Records from a data source:
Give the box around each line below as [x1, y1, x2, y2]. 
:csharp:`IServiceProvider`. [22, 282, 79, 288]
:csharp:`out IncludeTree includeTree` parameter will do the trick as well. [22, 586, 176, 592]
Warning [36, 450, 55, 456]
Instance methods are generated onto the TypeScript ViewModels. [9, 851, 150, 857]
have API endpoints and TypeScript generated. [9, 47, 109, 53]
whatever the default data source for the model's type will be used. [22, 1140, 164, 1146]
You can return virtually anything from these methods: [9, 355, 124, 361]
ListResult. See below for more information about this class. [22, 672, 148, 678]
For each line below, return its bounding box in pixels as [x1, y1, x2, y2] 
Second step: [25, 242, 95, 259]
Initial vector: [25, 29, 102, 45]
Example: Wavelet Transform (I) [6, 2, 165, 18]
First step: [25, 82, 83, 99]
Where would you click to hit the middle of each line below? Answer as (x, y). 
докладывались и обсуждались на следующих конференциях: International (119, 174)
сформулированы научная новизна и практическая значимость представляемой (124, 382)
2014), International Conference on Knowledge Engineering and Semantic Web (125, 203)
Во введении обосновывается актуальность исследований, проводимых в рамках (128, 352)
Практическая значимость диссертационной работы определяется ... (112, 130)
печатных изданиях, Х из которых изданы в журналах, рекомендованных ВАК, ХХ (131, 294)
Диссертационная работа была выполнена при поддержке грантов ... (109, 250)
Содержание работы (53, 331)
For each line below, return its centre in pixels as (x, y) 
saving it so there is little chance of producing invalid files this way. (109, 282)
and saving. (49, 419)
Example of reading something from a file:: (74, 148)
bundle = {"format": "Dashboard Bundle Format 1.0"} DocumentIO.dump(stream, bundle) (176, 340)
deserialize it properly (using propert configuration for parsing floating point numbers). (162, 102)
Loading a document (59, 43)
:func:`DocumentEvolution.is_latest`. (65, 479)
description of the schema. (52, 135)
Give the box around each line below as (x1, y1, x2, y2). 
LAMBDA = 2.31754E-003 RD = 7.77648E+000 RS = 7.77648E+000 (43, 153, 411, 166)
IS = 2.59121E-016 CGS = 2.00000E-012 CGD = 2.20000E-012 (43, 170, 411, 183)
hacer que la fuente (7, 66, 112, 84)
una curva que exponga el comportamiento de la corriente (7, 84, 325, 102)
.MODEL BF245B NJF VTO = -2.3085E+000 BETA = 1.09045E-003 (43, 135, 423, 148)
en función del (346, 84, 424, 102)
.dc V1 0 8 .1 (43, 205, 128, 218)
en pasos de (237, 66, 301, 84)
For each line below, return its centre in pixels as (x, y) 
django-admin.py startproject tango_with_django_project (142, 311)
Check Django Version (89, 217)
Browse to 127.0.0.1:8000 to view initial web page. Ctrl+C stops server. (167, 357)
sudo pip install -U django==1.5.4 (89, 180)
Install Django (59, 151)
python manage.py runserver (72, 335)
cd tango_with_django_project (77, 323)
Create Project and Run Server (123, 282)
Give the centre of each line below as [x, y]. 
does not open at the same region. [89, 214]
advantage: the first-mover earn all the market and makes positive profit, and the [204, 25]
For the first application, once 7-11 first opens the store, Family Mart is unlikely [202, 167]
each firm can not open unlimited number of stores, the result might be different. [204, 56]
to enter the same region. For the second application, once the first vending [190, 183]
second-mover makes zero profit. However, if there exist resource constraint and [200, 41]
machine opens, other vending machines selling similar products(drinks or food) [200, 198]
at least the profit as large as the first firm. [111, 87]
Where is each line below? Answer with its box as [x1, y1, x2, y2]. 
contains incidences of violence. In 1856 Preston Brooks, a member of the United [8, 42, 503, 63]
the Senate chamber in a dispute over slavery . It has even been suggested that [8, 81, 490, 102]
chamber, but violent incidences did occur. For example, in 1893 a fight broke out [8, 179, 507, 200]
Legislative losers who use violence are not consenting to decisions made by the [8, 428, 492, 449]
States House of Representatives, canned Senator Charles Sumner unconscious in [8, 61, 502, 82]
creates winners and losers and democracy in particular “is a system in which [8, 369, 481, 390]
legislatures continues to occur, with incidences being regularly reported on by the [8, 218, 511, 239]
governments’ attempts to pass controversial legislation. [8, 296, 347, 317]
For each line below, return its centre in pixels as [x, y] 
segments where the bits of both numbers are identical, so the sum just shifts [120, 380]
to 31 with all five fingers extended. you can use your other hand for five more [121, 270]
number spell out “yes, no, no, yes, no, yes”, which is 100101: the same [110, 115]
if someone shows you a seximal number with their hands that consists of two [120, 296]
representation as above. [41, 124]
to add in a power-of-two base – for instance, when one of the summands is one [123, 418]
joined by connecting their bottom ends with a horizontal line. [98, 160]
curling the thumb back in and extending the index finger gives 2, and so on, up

- _TASK_
I'd like the lines above from the one with "LAMBDA = 2.31754E-003" up to and including the one with "en pasos de (237, 66, 301, 84)" copied exactly, with no other lines.

- _TASK ANSWER_
LAMBDA = 2.31754E-003 RD = 7.77648E+000 RS = 7.77648E+000 (43, 153, 411, 166)
IS = 2.59121E-016 CGS = 2.00000E-012 CGD = 2.20000E-012 (43, 170, 411, 183)
hacer que la fuente (7, 66, 112, 84)
una curva que exponga el comportamiento de la corriente (7, 84, 325, 102)
.MODEL BF245B NJF VTO = -2.3085E+000 BETA = 1.09045E-003 (43, 135, 423, 148)
en función del (346, 84, 424, 102)
.dc V1 0 8 .1 (43, 205, 128, 218)
en pasos de (237, 66, 301, 84)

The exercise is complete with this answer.